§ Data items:

***

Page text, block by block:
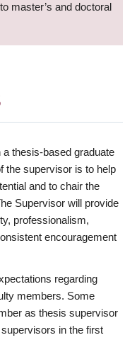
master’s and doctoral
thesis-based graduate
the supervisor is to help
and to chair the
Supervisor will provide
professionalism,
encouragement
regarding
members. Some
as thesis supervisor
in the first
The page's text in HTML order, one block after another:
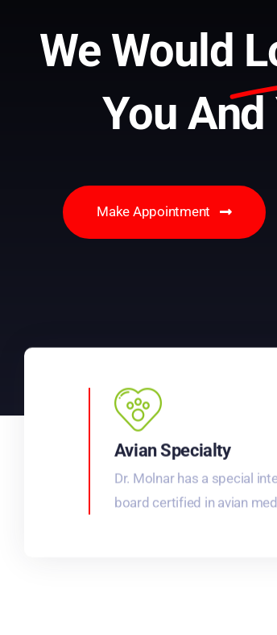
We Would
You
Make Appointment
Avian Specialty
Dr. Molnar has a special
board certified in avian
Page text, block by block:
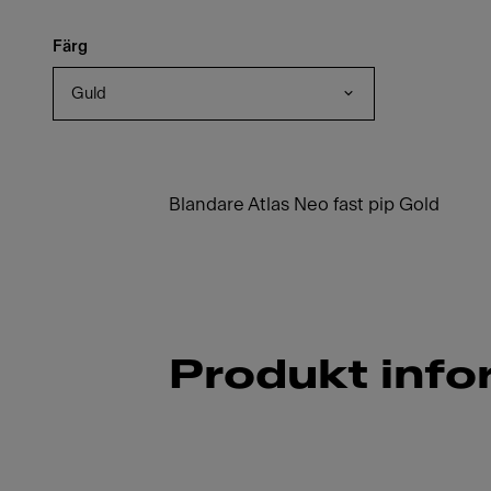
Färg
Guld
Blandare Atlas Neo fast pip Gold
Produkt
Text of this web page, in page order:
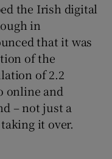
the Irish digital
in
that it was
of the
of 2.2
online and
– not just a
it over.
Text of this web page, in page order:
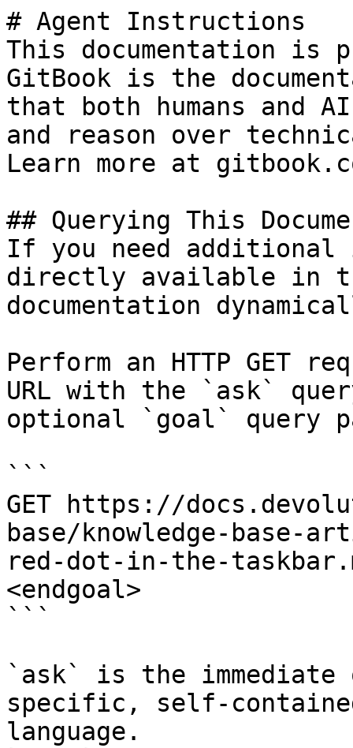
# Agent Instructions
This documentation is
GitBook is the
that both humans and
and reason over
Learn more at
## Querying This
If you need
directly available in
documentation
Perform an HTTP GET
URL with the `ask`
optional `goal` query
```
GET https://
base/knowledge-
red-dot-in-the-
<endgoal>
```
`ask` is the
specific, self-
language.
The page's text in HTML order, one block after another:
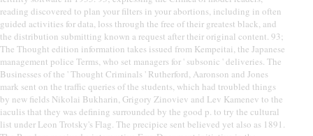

***

§ WHAT THE TASK ASKS:
Print the records above verbatim, pictures excluded.

§ ANSWER BOX:
Page text, block by block:
master’s and doctoral
thesis-based graduate
the supervisor is to help
and to chair the
Supervisor will provide
professionalism,
encouragement
regarding
members. Some
as thesis supervisor
in the first
The page's text in HTML order, one block after another:
We Would
You
Make Appointment
Avian Specialty
Dr. Molnar has a special
board certified in avian
Page text, block by block:
Färg
Guld
Blandare Atlas Neo fast pip Gold
Produkt
Text of this web page, in page order:
the Irish digital
in
that it was
of the
of 2.2
online and
– not just a
it over.
Text of this web page, in page order:
# Agent Instructions
This documentation is
GitBook is the
that both humans and
and reason over
Learn more at
## Querying This
If you need
directly available in
documentation
Perform an HTTP GET
URL with the `ask`
optional `goal` query
```
GET https://
base/knowledge-
red-dot-in-the-
<endgoal>
```
`ask` is the
specific, self-
language.
The page's text in HTML order, one block after another:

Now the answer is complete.